• [Provided material]:
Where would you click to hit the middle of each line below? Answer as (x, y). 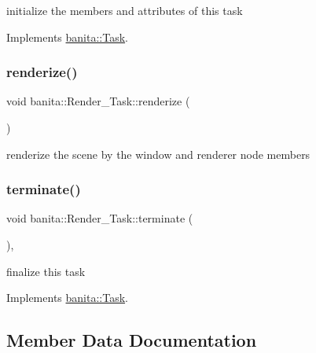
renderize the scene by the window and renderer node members (158, 154)
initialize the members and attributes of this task (125, 10)
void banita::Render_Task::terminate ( (100, 218)
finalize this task (46, 271)
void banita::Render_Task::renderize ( (98, 101)
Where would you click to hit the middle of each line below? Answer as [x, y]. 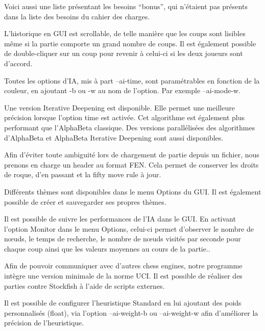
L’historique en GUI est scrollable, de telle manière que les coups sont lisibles [125, 33]
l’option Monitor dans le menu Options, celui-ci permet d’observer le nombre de [129, 228]
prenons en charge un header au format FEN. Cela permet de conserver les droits [131, 164]
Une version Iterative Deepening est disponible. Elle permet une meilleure [119, 107]
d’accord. [18, 63]
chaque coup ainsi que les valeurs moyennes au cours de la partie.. [107, 248]
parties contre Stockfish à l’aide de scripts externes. [85, 285]
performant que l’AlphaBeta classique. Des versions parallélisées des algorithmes [130, 127]
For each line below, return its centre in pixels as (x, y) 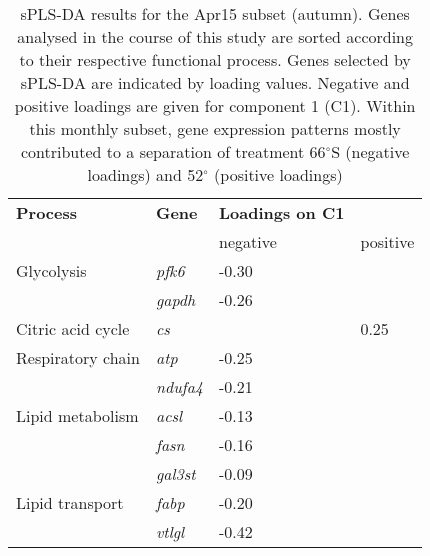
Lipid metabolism (77, 415)
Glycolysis (51, 270)
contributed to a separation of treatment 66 (173, 151)
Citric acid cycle (73, 328)
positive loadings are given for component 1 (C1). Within (215, 105)
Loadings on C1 (282, 212)
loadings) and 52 (145, 174)
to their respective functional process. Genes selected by (215, 59)

• [Exercise directions]: Report every line of the data in which "renderize" appears.

• [Result below]:
renderize the scene by the window and renderer node members (158, 154)
void banita::Render_Task::renderize ( (98, 101)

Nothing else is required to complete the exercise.